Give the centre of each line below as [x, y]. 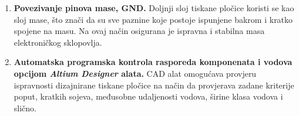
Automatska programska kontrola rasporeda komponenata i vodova [153, 62]
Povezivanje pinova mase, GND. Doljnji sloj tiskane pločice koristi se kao [154, 8]
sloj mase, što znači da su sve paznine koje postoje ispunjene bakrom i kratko [153, 19]
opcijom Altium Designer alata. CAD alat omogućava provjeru [135, 73]
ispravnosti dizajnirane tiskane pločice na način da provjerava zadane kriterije [154, 85]
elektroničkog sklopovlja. [58, 42]
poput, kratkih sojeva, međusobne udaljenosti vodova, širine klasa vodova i [148, 96]
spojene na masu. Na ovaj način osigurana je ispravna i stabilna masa [139, 31]
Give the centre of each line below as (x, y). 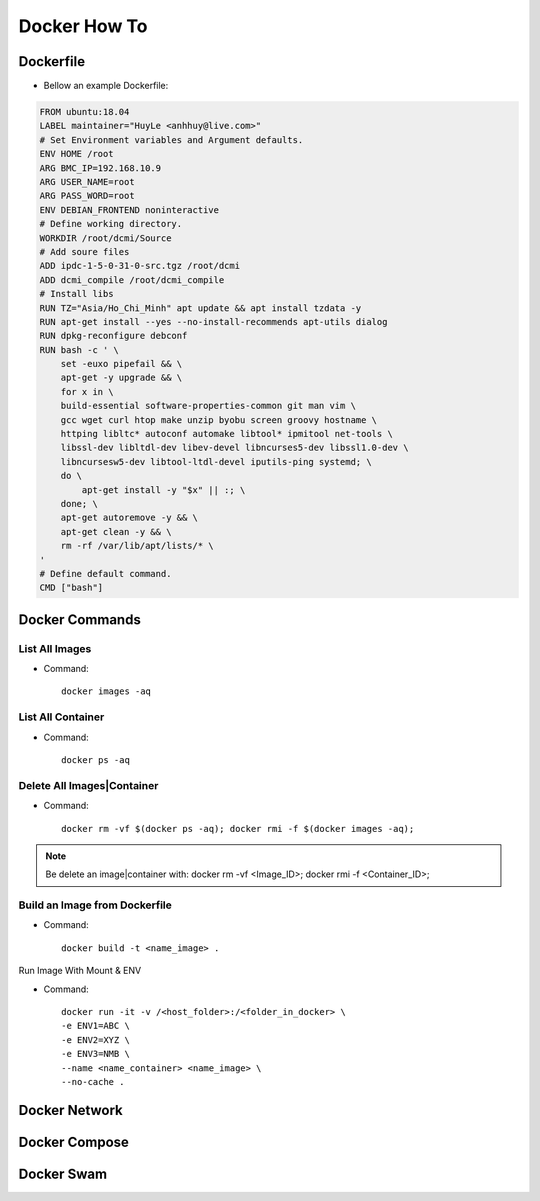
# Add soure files (84, 251)
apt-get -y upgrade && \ (121, 378)
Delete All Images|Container (88, 785)
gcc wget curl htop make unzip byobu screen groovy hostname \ (219, 419)
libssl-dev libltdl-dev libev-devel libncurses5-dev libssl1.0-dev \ (234, 448)
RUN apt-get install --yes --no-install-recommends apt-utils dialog (213, 321)
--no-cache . (93, 1081)
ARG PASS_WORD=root (87, 196)

- **ASSIGNMENT**: The line containing "RUN apt-get install" begins the span, and the last line of the records above ends it. Return that span exactly, and nothing outside it.

- **REPLY TO THE TASK**:
RUN apt-get install --yes --no-install-recommends apt-utils dialog (213, 321)
--no-cache . (93, 1081)
ARG PASS_WORD=root (87, 196)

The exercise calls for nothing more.